DaytonaSandbox

Executes commands in isolated Daytona cloud sandboxes. Supports multiple runtimes, resource configuration, volumes, snapshots, streaming output, sandbox reconnection, filesystem mounting (S3, GCS), and network isolation.

info

For interface details, see WorkspaceSandbox interface.

Installation

npm

npm install @mastra/daytona

pnpm

pnpm add @mastra/daytona

Yarn

yarn add @mastra/daytona

Bun

bun add @mastra/daytona

Set your Daytona API key in one of three ways.

Shell export

export DAYTONA_API_KEY=your-api-key

.env file

DAYTONA_API_KEY=your-api-key

Constructor

new DaytonaSandbox({ apiKey: 'your-api-key' })

Usage

Add a DaytonaSandbox to a workspace and assign it to an agent:

import { Agent } from '@mastra/core/agent'
import { Workspace } from '@mastra/core/workspace'
import { DaytonaSandbox } from '@mastra/daytona'

const workspace = new Workspace({
  sandbox: new DaytonaSandbox({
    language: 'typescript',
    timeout: 120_000,
  }),
})

const agent = new Agent({
  id: 'code-agent',
  name: 'Code Agent',
  instructions: 'You are a coding assistant working in this workspace.',
  model: 'anthropic/claude-sonnet-4-6',
  workspace,
})

const response = await agent.generate(
  'Print "Hello, world!" and show the current working directory.',
)

console.log(response.text)
// I'll run both commands simultaneously!
//
// Here are the results:
//
// 1. **Hello, world!** — Successfully printed the message.
// 2. **Current Working Directory** — `/home/daytona`
//
// Both commands ran in parallel and completed successfully!

With a snapshot

Use a pre-built snapshot to skip environment setup time:

const workspace = new Workspace({
  sandbox: new DaytonaSandbox({
    snapshot: 'my-snapshot-id',
    timeout: 60_000,
  }),
})

Custom image with resources

Use a custom Docker image with specific resource allocation:

const workspace = new Workspace({
  sandbox: new DaytonaSandbox({
    image: 'node:20-slim',
    resources: { cpu: 2, memory: 4, disk: 6 },
    language: 'typescript',
  }),
})

Ephemeral sandbox

For one-shot tasks — sandbox is deleted immediately on stop:

const workspace = new Workspace({
  sandbox: new DaytonaSandbox({
    ephemeral: true,
    language: 'python',
  }),
})

Streaming output

Stream command output in real time via onStdout and onStderr callbacks:

await sandbox.executeCommand('bash', ['-c', 'for i in 1 2 3; do echo "line $i"; sleep 1; done'], {
  onStdout: chunk => process.stdout.write(chunk),
  onStderr: chunk => process.stderr.write(chunk),
})

Both callbacks are optional and can be used independently.

Reconnection

Reconnect to an existing sandbox by providing the same id.

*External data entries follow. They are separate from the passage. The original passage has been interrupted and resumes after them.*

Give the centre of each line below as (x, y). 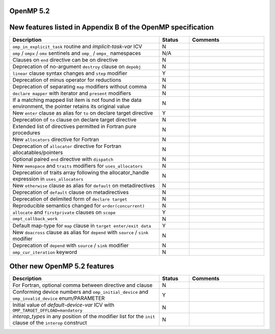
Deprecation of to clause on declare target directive (75, 120)
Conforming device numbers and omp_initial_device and (80, 292)
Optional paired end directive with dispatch (63, 159)
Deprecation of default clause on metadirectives (71, 192)
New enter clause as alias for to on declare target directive (83, 113)
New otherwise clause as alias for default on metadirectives (84, 185)
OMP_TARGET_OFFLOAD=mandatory (47, 311)
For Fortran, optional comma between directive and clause (82, 285)
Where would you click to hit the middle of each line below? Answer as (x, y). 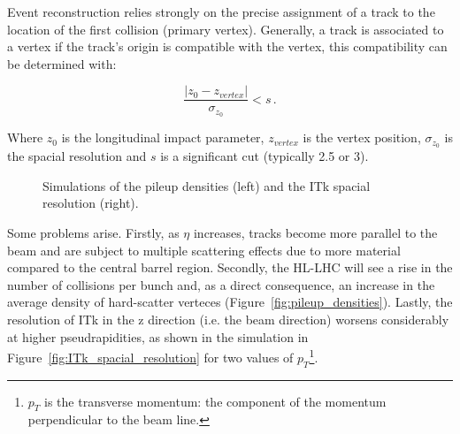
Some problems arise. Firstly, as (93, 232)
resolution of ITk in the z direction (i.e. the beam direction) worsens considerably (228, 319)
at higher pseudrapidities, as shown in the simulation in (158, 336)
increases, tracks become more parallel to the (315, 232)
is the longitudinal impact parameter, (163, 137)
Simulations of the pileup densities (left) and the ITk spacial (207, 185)
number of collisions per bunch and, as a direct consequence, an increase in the (221, 284)
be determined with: (62, 63)
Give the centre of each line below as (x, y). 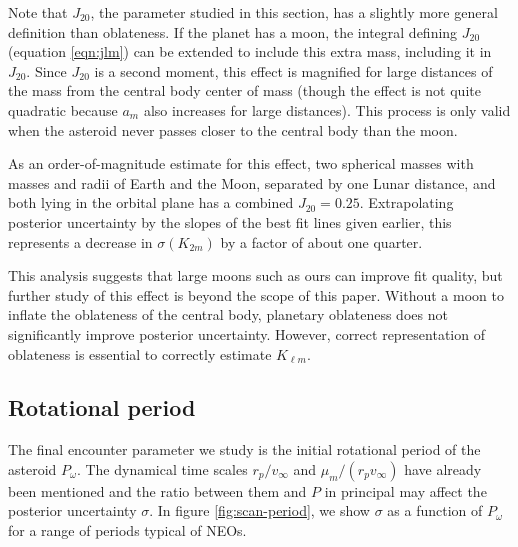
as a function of (435, 510)
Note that (38, 12)
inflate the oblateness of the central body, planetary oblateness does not (228, 314)
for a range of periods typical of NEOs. (127, 530)
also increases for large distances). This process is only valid (327, 109)
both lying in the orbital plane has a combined (151, 202)
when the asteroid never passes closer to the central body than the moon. (233, 129)
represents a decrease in (80, 241)
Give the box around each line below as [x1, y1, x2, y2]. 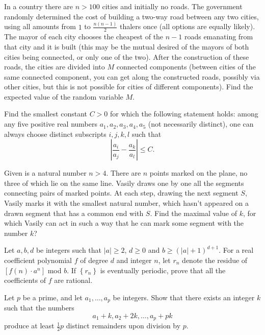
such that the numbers [4, 302, 74, 313]
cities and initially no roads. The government [102, 1, 243, 11]
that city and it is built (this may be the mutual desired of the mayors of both [4, 41, 249, 52]
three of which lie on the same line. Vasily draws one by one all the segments [4, 177, 244, 188]
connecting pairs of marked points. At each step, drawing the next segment [4, 187, 238, 198]
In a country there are [4, 1, 73, 11]
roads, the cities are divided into [4, 61, 105, 72]
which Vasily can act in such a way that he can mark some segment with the [4, 218, 244, 228]
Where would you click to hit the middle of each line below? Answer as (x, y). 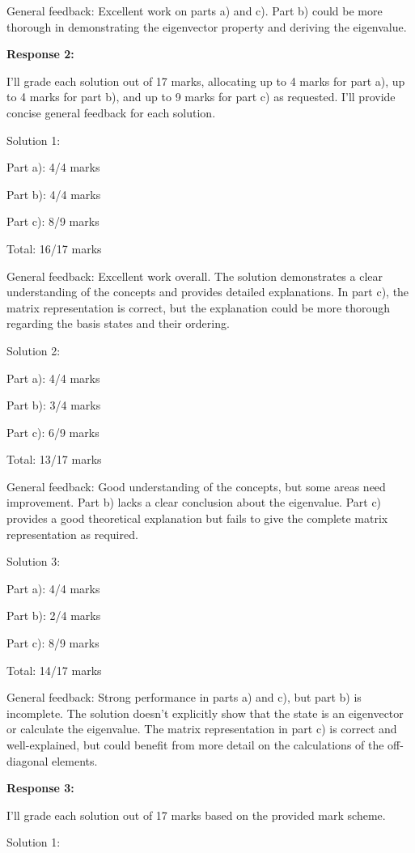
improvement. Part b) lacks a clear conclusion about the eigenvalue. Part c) (194, 502)
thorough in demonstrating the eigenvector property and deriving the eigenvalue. (207, 26)
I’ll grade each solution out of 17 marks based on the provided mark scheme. (196, 815)
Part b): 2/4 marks (54, 615)
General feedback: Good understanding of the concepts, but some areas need (196, 486)
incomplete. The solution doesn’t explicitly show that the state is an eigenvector (205, 713)
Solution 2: (34, 350)
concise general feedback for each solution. (111, 112)
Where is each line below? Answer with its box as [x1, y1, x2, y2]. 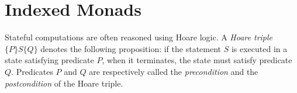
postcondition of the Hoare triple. [5, 77, 123, 89]
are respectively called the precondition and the [89, 65, 258, 77]
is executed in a [231, 42, 288, 54]
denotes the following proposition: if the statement [40, 42, 222, 54]
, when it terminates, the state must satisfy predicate [102, 54, 292, 66]
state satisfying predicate [5, 54, 94, 66]
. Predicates [11, 65, 53, 77]
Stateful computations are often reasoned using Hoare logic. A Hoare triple [5, 31, 273, 43]
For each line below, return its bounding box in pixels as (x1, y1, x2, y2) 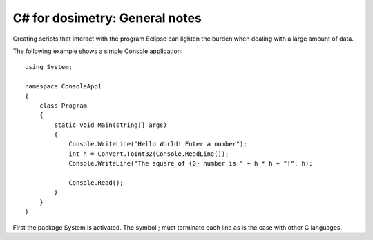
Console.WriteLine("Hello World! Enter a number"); (68, 140, 248, 148)
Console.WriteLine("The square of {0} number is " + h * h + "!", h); (68, 159, 313, 168)
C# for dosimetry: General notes (12, 10, 202, 26)
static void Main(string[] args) (54, 121, 167, 129)
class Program (39, 101, 88, 110)
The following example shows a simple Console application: (12, 47, 183, 55)
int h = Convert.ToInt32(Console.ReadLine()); (68, 150, 229, 158)
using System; (25, 63, 73, 71)
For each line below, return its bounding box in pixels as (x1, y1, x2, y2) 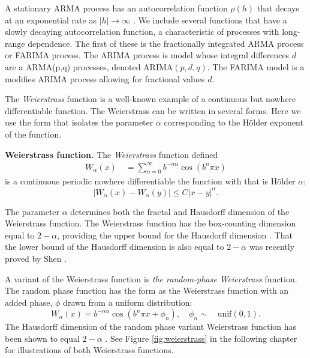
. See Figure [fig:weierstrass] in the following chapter (105, 332, 297, 344)
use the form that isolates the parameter (5, 116, 154, 129)
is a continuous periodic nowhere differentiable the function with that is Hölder (5, 175, 296, 187)
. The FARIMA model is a (207, 60, 305, 73)
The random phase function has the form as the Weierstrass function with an (5, 284, 289, 297)
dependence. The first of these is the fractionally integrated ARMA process (28, 37, 304, 49)
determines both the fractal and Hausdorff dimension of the (70, 205, 290, 217)
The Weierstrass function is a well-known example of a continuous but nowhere (5, 93, 296, 105)
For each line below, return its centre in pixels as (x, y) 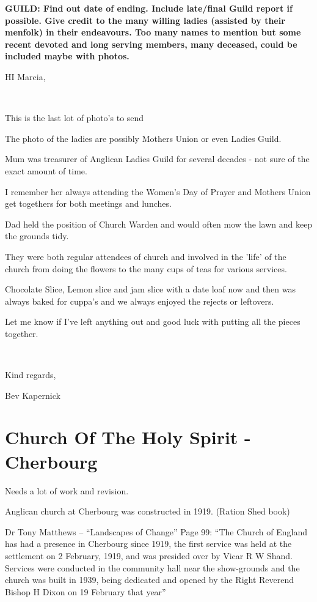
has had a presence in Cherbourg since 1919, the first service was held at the (148, 544)
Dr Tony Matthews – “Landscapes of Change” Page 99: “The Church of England (156, 531)
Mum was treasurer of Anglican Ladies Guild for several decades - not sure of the (157, 159)
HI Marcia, (25, 76)
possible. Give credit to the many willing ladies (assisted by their (145, 20)
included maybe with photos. (67, 56)
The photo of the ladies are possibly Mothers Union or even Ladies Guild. (143, 138)
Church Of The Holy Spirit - (128, 437)
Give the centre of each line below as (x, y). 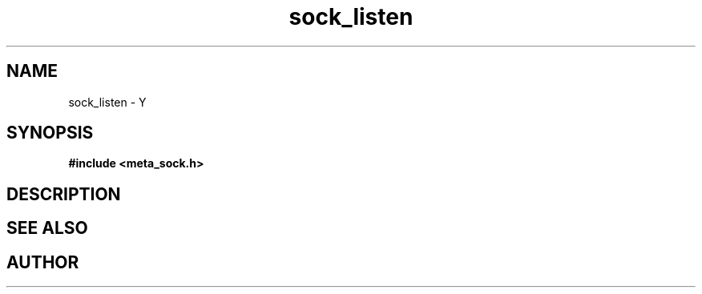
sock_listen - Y (107, 102)
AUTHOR (43, 262)
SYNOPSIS (50, 133)
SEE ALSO (47, 228)
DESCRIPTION (64, 194)
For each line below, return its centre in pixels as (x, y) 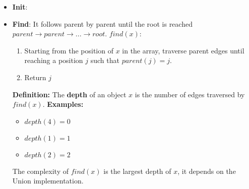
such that (105, 60)
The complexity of (41, 171)
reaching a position (54, 60)
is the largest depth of (137, 171)
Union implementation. (48, 181)
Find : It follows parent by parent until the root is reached (102, 23)
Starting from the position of (69, 50)
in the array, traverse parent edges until (183, 50)
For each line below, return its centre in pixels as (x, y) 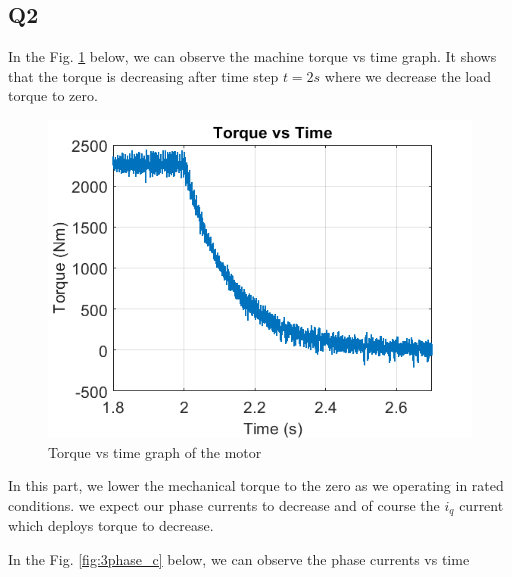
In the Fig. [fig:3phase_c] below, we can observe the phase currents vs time (239, 558)
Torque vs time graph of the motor (155, 451)
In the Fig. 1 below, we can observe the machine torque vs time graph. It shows (252, 56)
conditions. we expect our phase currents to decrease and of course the (224, 504)
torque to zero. (53, 95)
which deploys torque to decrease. (111, 525)
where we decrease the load (407, 75)
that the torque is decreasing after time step (143, 75)
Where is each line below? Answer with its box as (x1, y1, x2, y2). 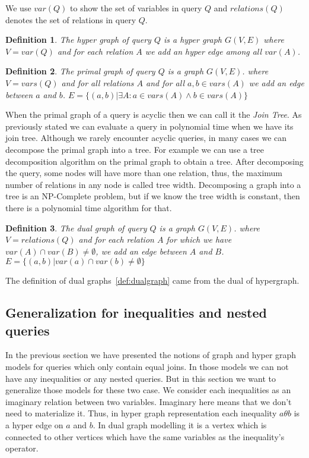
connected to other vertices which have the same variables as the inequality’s (5, 430, 285, 443)
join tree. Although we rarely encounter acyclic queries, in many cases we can (5, 131, 287, 144)
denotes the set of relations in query (5, 13, 136, 26)
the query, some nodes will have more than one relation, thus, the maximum (5, 167, 282, 179)
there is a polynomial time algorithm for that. (5, 201, 172, 214)
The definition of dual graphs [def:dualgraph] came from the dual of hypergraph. (5, 274, 300, 287)
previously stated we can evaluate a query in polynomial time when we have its (5, 120, 294, 132)
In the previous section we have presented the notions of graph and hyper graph (5, 349, 297, 361)
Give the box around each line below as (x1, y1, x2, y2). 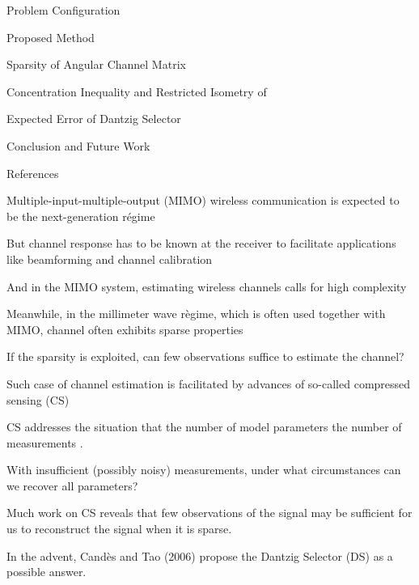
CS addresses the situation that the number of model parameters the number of (6, 418, 402, 435)
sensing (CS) (6, 391, 70, 408)
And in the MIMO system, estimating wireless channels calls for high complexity (6, 278, 407, 295)
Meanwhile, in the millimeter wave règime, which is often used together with (6, 305, 386, 322)
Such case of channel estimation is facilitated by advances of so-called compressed (6, 375, 411, 392)
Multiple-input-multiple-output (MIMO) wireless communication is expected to (6, 192, 400, 209)
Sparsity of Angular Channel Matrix (6, 56, 186, 73)
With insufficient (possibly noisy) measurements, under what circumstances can (6, 461, 401, 478)
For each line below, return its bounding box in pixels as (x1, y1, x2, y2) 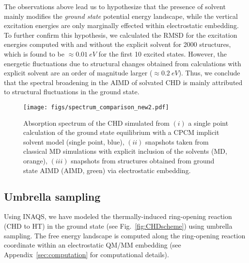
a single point (188, 117, 229, 128)
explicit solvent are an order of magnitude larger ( (4, 68, 153, 78)
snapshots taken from (145, 136, 209, 146)
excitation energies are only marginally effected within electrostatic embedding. (4, 20, 239, 30)
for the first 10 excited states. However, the (98, 48, 227, 58)
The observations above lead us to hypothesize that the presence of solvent (4, 1, 226, 11)
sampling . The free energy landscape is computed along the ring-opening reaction (4, 230, 246, 240)
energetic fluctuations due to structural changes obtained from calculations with (4, 58, 241, 68)
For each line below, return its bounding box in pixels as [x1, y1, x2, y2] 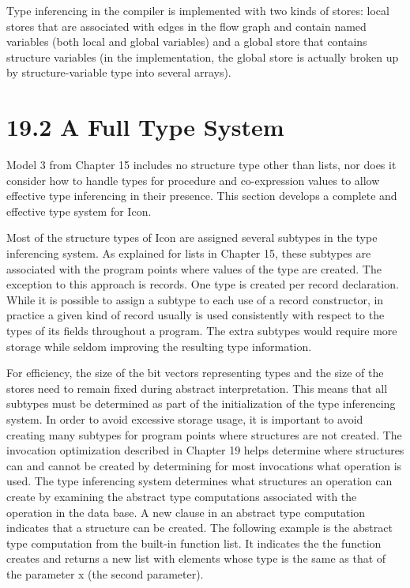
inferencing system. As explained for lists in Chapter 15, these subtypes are [6, 245, 371, 262]
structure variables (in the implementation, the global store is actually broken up [6, 48, 399, 65]
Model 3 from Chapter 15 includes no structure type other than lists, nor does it [6, 156, 397, 173]
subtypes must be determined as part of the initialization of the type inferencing [6, 395, 396, 412]
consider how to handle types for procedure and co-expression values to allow [6, 171, 380, 188]
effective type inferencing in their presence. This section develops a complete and [6, 187, 397, 204]
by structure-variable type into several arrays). [6, 64, 231, 81]
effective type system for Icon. [6, 202, 152, 219]
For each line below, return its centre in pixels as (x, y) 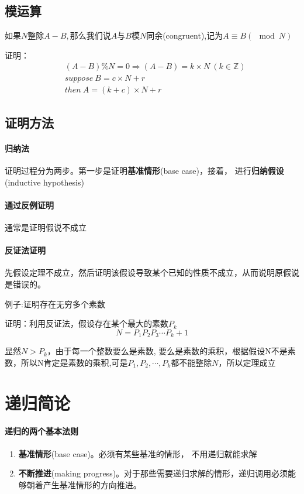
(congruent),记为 (193, 35)
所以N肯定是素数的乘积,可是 (74, 362)
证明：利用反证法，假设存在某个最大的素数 (87, 323)
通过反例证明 (29, 205)
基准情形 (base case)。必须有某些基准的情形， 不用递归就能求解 (138, 453)
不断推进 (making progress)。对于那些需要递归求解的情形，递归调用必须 (153, 473)
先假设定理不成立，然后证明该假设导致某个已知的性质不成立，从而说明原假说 (152, 272)
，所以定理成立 (247, 362)
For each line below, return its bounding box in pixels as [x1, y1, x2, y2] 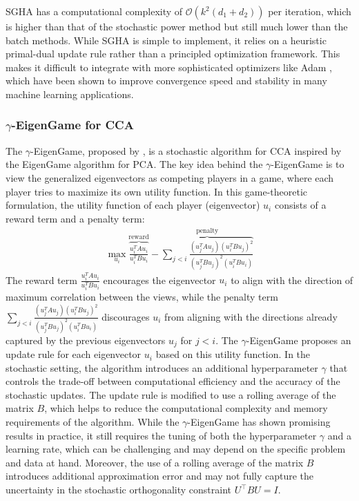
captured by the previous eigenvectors [6, 332, 166, 347]
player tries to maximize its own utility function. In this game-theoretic [6, 184, 308, 198]
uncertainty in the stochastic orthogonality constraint [6, 482, 232, 497]
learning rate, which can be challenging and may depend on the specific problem [6, 442, 346, 456]
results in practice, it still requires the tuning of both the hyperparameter [6, 428, 317, 442]
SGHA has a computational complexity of [6, 4, 183, 18]
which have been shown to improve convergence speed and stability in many [6, 73, 327, 88]
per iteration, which [268, 4, 351, 18]
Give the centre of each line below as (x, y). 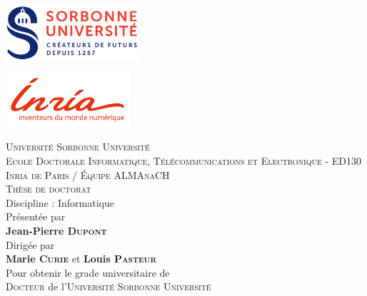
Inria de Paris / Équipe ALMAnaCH (88, 174)
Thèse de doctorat (49, 189)
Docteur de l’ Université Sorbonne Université (109, 286)
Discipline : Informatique (60, 202)
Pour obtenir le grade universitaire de (88, 272)
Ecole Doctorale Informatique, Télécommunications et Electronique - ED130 (183, 160)
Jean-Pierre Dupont (56, 230)
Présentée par (36, 216)
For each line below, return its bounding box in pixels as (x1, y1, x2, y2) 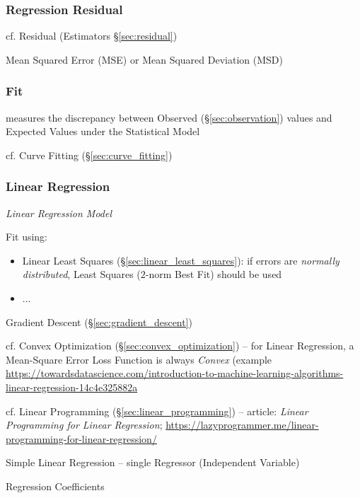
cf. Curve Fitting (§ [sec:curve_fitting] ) (6, 147, 173, 162)
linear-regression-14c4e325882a (6, 379, 138, 394)
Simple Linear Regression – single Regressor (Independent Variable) (6, 455, 300, 470)
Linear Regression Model (6, 205, 112, 220)
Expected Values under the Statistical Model (6, 124, 200, 139)
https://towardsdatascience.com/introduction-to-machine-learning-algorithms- (6, 366, 344, 381)
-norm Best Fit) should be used (145, 267, 282, 282)
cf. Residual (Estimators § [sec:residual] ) (6, 28, 178, 43)
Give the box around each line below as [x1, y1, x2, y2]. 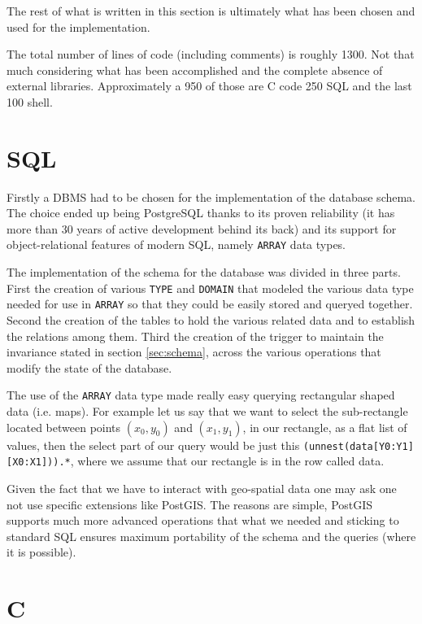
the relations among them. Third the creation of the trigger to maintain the [7, 327, 384, 344]
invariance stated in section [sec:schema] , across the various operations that [7, 343, 381, 360]
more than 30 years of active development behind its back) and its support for [7, 220, 397, 237]
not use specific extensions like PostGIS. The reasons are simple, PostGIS [7, 495, 373, 513]
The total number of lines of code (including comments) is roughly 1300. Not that [7, 46, 415, 63]
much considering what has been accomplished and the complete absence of [7, 61, 383, 78]
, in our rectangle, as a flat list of [242, 418, 407, 435]
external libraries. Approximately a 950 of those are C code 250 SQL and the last [7, 77, 412, 94]
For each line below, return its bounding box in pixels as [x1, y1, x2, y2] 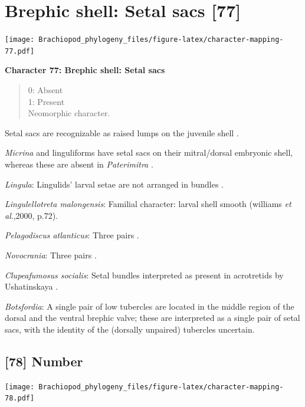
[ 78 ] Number [5, 352, 83, 370]
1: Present [28, 95, 65, 107]
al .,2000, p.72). [5, 209, 58, 221]
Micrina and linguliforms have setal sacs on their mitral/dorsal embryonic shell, [5, 146, 293, 159]
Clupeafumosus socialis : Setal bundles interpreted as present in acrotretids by [5, 268, 284, 281]
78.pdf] [5, 394, 35, 403]
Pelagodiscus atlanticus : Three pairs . [5, 229, 139, 241]
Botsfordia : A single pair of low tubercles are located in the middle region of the [5, 300, 294, 312]
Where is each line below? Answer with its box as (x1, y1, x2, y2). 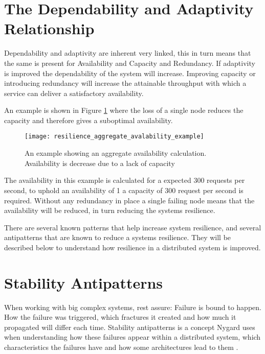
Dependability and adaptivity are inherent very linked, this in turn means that (4, 48, 251, 58)
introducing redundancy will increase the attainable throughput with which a (4, 78, 247, 88)
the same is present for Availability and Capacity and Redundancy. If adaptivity (4, 57, 255, 68)
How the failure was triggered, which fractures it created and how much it (4, 312, 236, 322)
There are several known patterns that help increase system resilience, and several (4, 222, 261, 232)
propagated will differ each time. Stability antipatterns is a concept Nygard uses (4, 321, 255, 332)
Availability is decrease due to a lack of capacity (25, 157, 175, 168)
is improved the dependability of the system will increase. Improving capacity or (4, 67, 256, 78)

The sandbox resumes with its files and state intact:

const sandbox = new DaytonaSandbox({ id: 'my-persistent-sandbox' })

// First session
await sandbox._start()
await sandbox.executeCommand('sh', ['-c', 'echo "session 1" > /tmp/state.txt'])
await sandbox._stop()

// Later — reconnects to the same sandbox
const sandbox2 = new DaytonaSandbox({ id: 'my-persistent-sandbox' })
await sandbox2._start()
const result = await sandbox2.executeCommand('cat', ['/tmp/state.txt'])
console.log(result.stdout) // "session 1"

If the sandbox is in a stopped or archived state, it's restarted automatically. If it's in a dead state (destroyed, errored), a fresh sandbox is created instead.

Filesystem mounting

Mount S3 or GCS buckets as local directories inside the sandbox.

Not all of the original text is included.